You can also create chains which aren't registered with hooks, but are
called by other chains that are. These are termed "regular chains" (as
distinct from "base chains"). A rule with a jump action will execute
all the rules in the chain that's jumped to, then resume processing
the calling chain. A rule with a goto action will execute the new
chain's rules in place of the rest of the current chain, and then
the packet will be accepted or dropped as per the policy of the base
chain.
[ Open question: the doc claims that a regular chain may also have a
policy, but doesn't describe how/whether the policy applies when
processing reaches the end of the called chain. I think this omission
may be because it is incorrect in the first claim: a very sketchy reading of
the source code suggests that you can't specify policy when creating a chain unless you also specify the hook. Also, it hurts my brain to think about it. ]
Chain types
A chain has a type, which is one of filter, nat or route.
filter does as the name suggests: filters packets.
nat is used for NAT - again, as the name suggests. It differs from
filter in that only the first packet of a given flow hits this
chain; subsequent packets bypass it.
route allows changes to the content or metadata of the packet
(e.g. setting the TTL, or packet mark/conntrack mark/priority) which
can then be tested by policy-based routing (see ip-rule(8)) to send
the packet somewhere non-usual. After the route chain runs, the
kernel re-evaluates the packet routing decision - this doesn't
happen for other chain types. route only works in the output
hook.
Tables
Chains are contained in tables, which also contain sets, maps,
flowtables, and stateful objects. The things in a table must all
be of the same family, which is one of
ip - IPv4 traffic
ip6- IPv6 traffic
inet - IPv4 and IPv6 traffic. Rules in an inet chain may match
ipv4 or ipv6 or higher-level protocols: an ipv6 packet won't be
tested against an ipv4 rule (or vice versa) but a rule for a layer 3
protocol (e.g. UDP) will be tried against both. (Some people [who?]

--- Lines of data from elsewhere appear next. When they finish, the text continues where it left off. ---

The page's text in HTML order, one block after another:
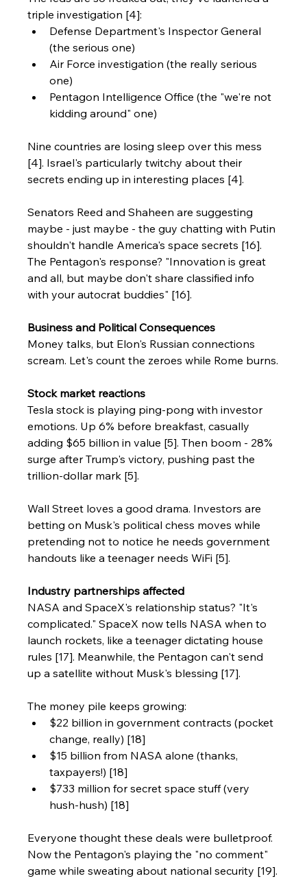
triple investigation [4]:
Defense Department's Inspector General
(the serious one)
Air Force investigation (the really serious
one)
Pentagon Intelligence Office (the "we're not
kidding around" one)
Nine countries are losing sleep over this mess
[4]. Israel's particularly twitchy about their
secrets ending up in interesting places [4].
Senators Reed and Shaheen are suggesting
maybe - just maybe - the guy chatting with Putin
shouldn't handle America's space secrets [16].
The Pentagon's response? "Innovation is great
and all, but maybe don't share classified info
with your autocrat buddies" [16].
Business and Political Consequences
Money talks, but Elon's Russian connections
scream. Let's count the zeroes while Rome burns.
Stock market reactions
Tesla stock is playing ping-pong with investor
emotions. Up 6% before breakfast, casually
adding $65 billion in value [5]. Then boom - 28%
surge after Trump's victory, pushing past the
trillion-dollar mark [5].
Wall Street loves a good drama. Investors are
betting on Musk's political chess moves while
pretending not to notice he needs government
handouts like a teenager needs WiFi [5].
Industry partnerships affected
NASA and SpaceX's relationship status? "It's
complicated." SpaceX now tells NASA when to
launch rockets, like a teenager dictating house
rules [17]. Meanwhile, the Pentagon can't send
up a satellite without Musk's blessing [17].
The money pile keeps growing:
$22 billion in government contracts (pocket
change, really) [18]
$15 billion from NASA alone (thanks,
taxpayers!) [18]
$733 million for secret space stuff (very
hush-hush) [18]
Everyone thought these deals were bulletproof.
Now the Pentagon's playing the "no comment"
game while sweating about national security [19].
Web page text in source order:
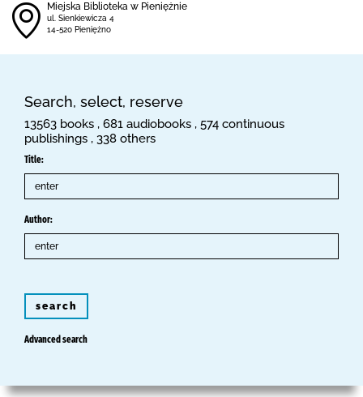
Miejska Biblioteka w Pieniężnie
ul. Sienkiewicza 4
14-520 Pieniężno
Search, select, reserve
13563 books , 681 audiobooks , 574 continuous
publishings , 338 others
Title:
Author:
search
Advanced search
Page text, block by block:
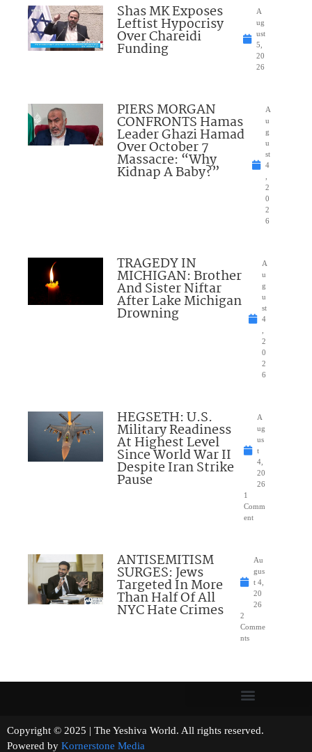
Shas MK Exposes
Leftist Hypocrisy
Over Chareidi
Funding
A
ug
ust
5,
20
26
PIERS MORGAN
CONFRONTS Hamas
Leader Ghazi Hamad
Over October 7
Massacre: “Why
Kidnap A Baby?”
A
u
g
u
st
4
2
0
2
6
TRAGEDY IN
MICHIGAN: Brother
And Sister Niftar
After Lake Michigan
Drowning
A
u
g
u
st
4
2
0
2
6
HEGSETH: U.S.
Military Readiness
At Highest Level
Since World War II
Despite Iran Strike
Pause
A
ug
us
t
4,
20
26
1
Comm
ent
ANTISEMITISM
SURGES: Jews
Targeted In More
Than Half Of All
NYC Hate Crimes
Au
gus
t 4,
20
26
2
Comme
nts
Copyright © 2025 | The Yeshiva World. All rights reserved.
Powered by Kornerstone Media
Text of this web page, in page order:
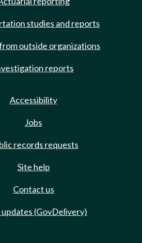
studies and reports
outside organizations
reports
Accessibility
Jobs
records requests
Site help
Contact us
updates (GovDelivery)
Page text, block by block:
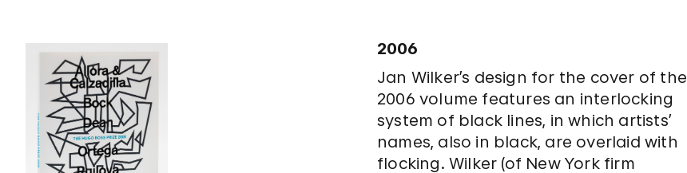
2006
Jan Wilker’s design for the cover of the
2006 volume features an interlocking
system of black lines, in which artists’
names, also in black, are overlaid with
flocking. Wilker (of New York firm
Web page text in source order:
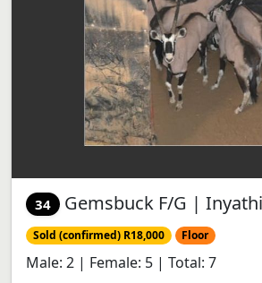
34 Gemsbuck F/G | Inyathi
Sold (confirmed) R18,000 Floor
Male: 2 | Female: 5 | Total: 7
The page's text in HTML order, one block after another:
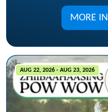
MORE
AUG 22, 2026 - AUG 23, 2026
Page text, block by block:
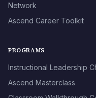
Network
Ascend Career Toolkit
PROGRAMS
Instructional Leadership
Ascend Masterclass
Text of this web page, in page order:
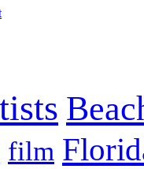
film
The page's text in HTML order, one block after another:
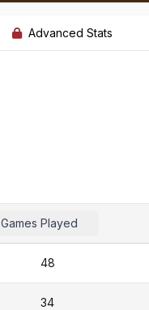
Advanced Stats
Games Played
48
34
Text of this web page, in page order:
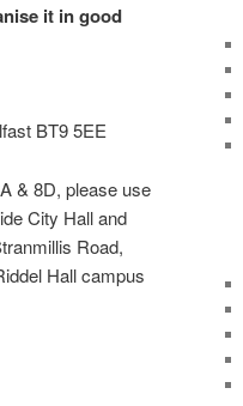
it in good
BT9 5EE
& 8D, please use
City Hall and
Road,
Hall campus
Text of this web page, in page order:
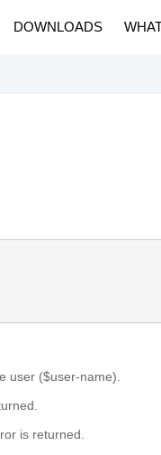
DOWNLOADS
user ($user-name).
is returned.
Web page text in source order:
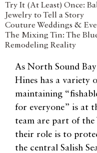
Try It (At Least) Once:
Jewelry to Tell a Story
Couture Weddings &
The Mixing Tin: The
Remodeling Reality
As North Sound
Hines has a variety
maintaining
for everyone” is at
team are part of the
their role is to
the central Salish
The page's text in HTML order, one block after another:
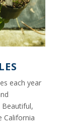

claim this family is less useful than you might first think it would
be and in practice you just end up writing separate but similar
chains for ip and ip6)
arp - note per the diagram that there is a disjoint set of hooks for ARP traffic, which allow only chains in arp tables
bridge - similarly, another set of hooks for bridge traffic
netdev - for chains attached to the ingress and egress hooks,
which are tied to a single network interface and see all traffic
on that interface. This hook/chain type gives great power but
correspondingly great faff levels, because the packets are still
pretty raw. For example, the ingress chain runs before fragmented
datagrams have been reassembled, so you can't match e.g. UDP
destination port as it might not be present in the first fragment.
There's a handy summary in the docs describing which
chains work with which families and which tables.
What next?
I hope that makes sense. I hope it's correct :-). I haven't
explained anything about the syntax or CLI tools
because there are perfectly good docs for that already which you
now have the background to understand.